Required action
Return the records below exactly; pictures stay out.

Materials provided

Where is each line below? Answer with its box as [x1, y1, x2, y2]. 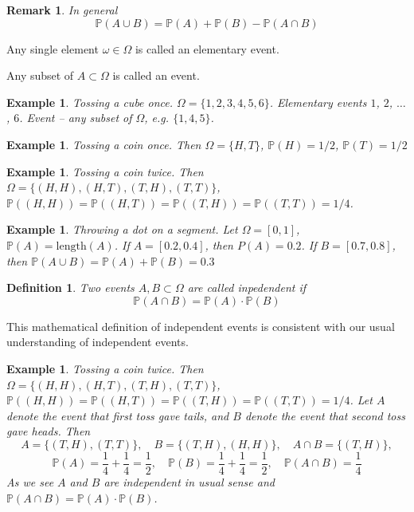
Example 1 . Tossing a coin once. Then [6, 136, 201, 152]
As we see [6, 473, 54, 490]
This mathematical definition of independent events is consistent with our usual [6, 317, 395, 334]
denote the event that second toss [244, 407, 405, 423]
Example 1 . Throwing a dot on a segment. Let [6, 221, 238, 238]
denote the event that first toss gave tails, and [6, 407, 229, 423]
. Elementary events [269, 93, 367, 110]
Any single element [6, 40, 99, 57]
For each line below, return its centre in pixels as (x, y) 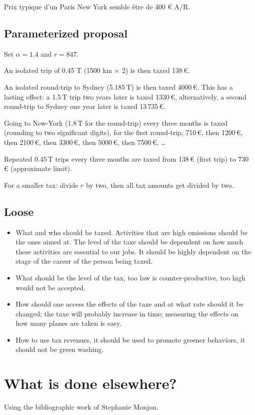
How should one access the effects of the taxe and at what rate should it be (129, 304)
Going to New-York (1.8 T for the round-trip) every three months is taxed (116, 122)
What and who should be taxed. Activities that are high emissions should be (131, 232)
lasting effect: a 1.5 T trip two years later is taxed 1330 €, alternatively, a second (125, 96)
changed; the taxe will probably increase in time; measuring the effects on (127, 313)
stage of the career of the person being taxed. (84, 261)
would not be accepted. (51, 287)
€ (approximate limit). (38, 168)

Exercise solution
Where is each line below? Answer with its box as [x1, y1, x2, y2]. 
Example 1 . Tossing a coin once. Then [6, 136, 201, 152]
As we see [6, 473, 54, 490]
This mathematical definition of independent events is consistent with our usual [6, 317, 395, 334]
denote the event that second toss [244, 407, 405, 423]
Example 1 . Throwing a dot on a segment. Let [6, 221, 238, 238]
denote the event that first toss gave tails, and [6, 407, 229, 423]
. Elementary events [269, 93, 367, 110]
Any single element [6, 40, 99, 57]
For each line below, return its centre in pixels as (x, y) 
How should one access the effects of the taxe and at what rate should it be (129, 304)
Going to New-York (1.8 T for the round-trip) every three months is taxed (116, 122)
What and who should be taxed. Activities that are high emissions should be (131, 232)
lasting effect: a 1.5 T trip two years later is taxed 1330 €, alternatively, a second (125, 96)
changed; the taxe will probably increase in time; measuring the effects on (127, 313)
stage of the career of the person being taxed. (84, 261)
would not be accepted. (51, 287)
€ (approximate limit). (38, 168)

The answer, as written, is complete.